Esta lógica se refleja especialmente en la figura de Signet, el NPC poderoso que domina el entramado político del piso. No es un jefe final ni un antagonista clásico, sino algo mucho más inquietante: un ser plagado de caos. Alguien que no necesita intervenir de forma directa porque controla las variables que determinan el resultado. Frente a ella, Carl no pierde porque tome malas decisiones, sino porque toma decisiones dentro de un marco que ya está decidido.

La novela juega de forma consciente con el lenguaje del videojuego para subrayar este punto. Cada nueva habilidad, cada objeto y cada recompensa refuerzan la idea de progresión, cuando en realidad funcionan como mecanismos de autoengaño. El jugador se siente más fuerte, más preparado, más libre, justo cuando el sistema lo ha encajado mejor en el rol que necesita que desempeñe. Y si no lo veis claro, fijaos en cómo la IA evita que Carl tenga algo tan sencillo como pantalones, forzándole a luchar en ropa interior durante todos los conflictos. Precisamente cuando llegan a un pueblo donde Carl podría comprarse pantalones, comprende que, de hacerlo, dejaría de ser tan atractivo para la audiencia y los patrocinadores y su vida correria peligro.

Entonces… ¿merece la pena seguir bajando?

La respuesta corta es sí.

La larga es: sí, pero ya no puedes fingir que esto es solo diversión.

El Juicio Final de Carl es más oscuro, más político y más incómodo que su predecesor. Amplía el mundo, afila el discurso y deja claro que la saga no va de mazmorras ni de niveles, sino de qué ocurre cuando normalizamos el sufrimiento ajeno porque nos entretiene.
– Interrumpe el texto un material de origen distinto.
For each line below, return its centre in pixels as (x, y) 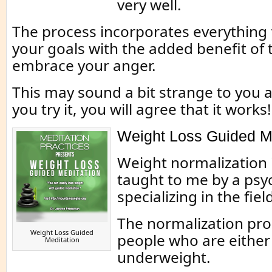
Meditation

Y, exactamente como con su predecesor, el ritmo y la tensión es tal que no puedes soltar el ejemplar en ningún momento y necesitas seguir leyendo, merendándote las bromas obscenas de la IA, reteniendo tus ganas de chillarle a Carl a través del libro que está tomando una pésima decisión y sufriendo por las consecuencias de sus polémicas declaraciones en las entrevistas como nunca.

La IA no quiere que pares, quiere que sigas jugando. Y, honestamente, yo también.